What you have to do ::
All entries must be repeated exactly; do not include the pictures.

Data records ::

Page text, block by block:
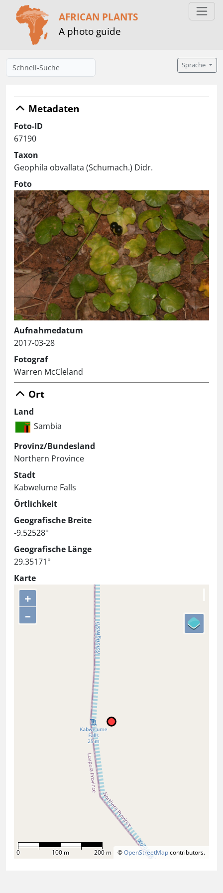
AFRICAN PLANTS
A photo guide
Sprache
Metadaten
Foto-ID
67190
Taxon
Geophila obvallata (Schumach.) Didr.
Foto
Aufnahmedatum
2017-03-28
Fotograf
Warren McCleland
Ort
Land
Sambia
Provinz/Bundesland
Northern Province
Stadt
Kabwelume Falls
Örtlichkeit
Geografische Breite
-9.52528°
Geografische Länge
29.35171°
Karte
+
–
©OpenStreetMapcontributors.
0 100 m 200 m
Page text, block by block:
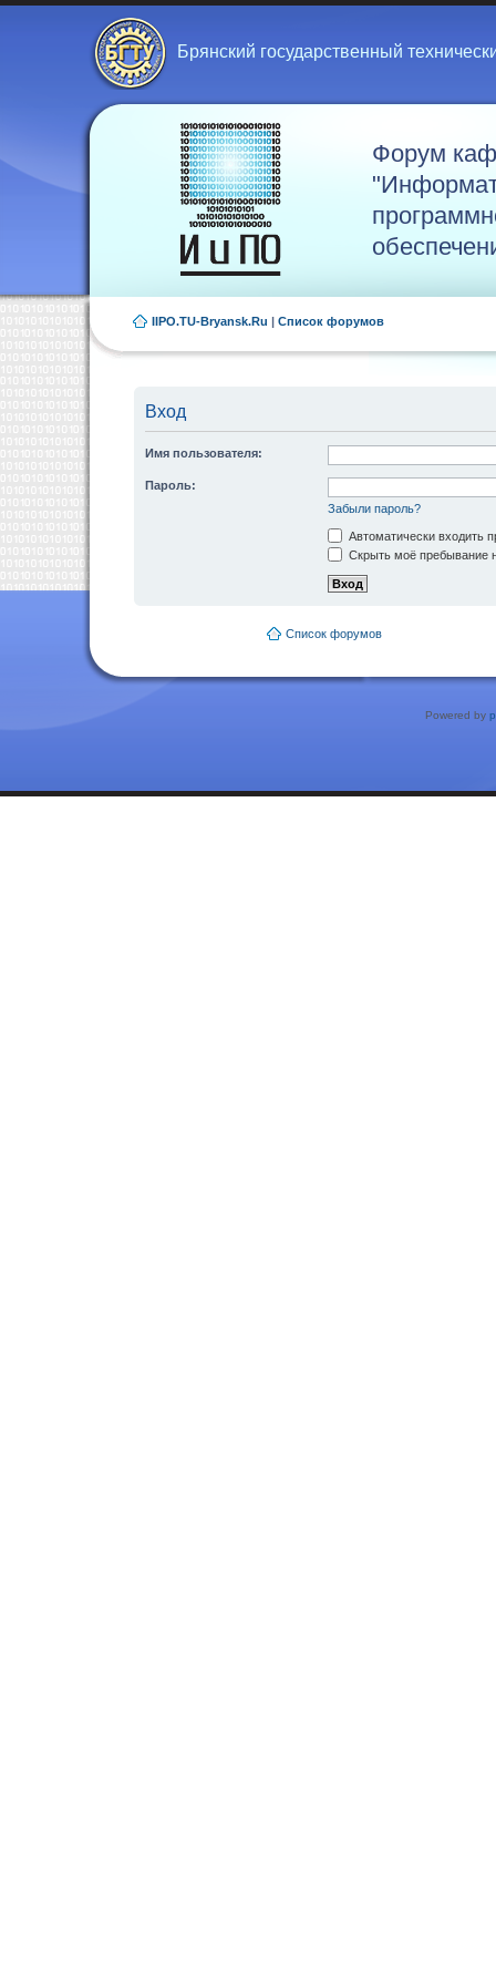
Брянский государственный
Форум
IIPO.TU-Bryansk.Ru | Список форумов
Вход
Имя пользователя:
Пароль:
Забыли пароль?
Автоматически входить
Скрыть моё пребывание
Список форумов
Powered by

Answer box ::
Page text, block by block:
AFRICAN PLANTS
A photo guide
Sprache
Metadaten
Foto-ID
67190
Taxon
Geophila obvallata (Schumach.) Didr.
Foto
Aufnahmedatum
2017-03-28
Fotograf
Warren McCleland
Ort
Land
Sambia
Provinz/Bundesland
Northern Province
Stadt
Kabwelume Falls
Örtlichkeit
Geografische Breite
-9.52528°
Geografische Länge
29.35171°
Karte
+
–
©OpenStreetMapcontributors.
0 100 m 200 m
Page text, block by block:
Брянский государственный
Форум
IIPO.TU-Bryansk.Ru | Список форумов
Вход
Имя пользователя:
Пароль:
Забыли пароль?
Автоматически входить
Скрыть моё пребывание
Список форумов
Powered by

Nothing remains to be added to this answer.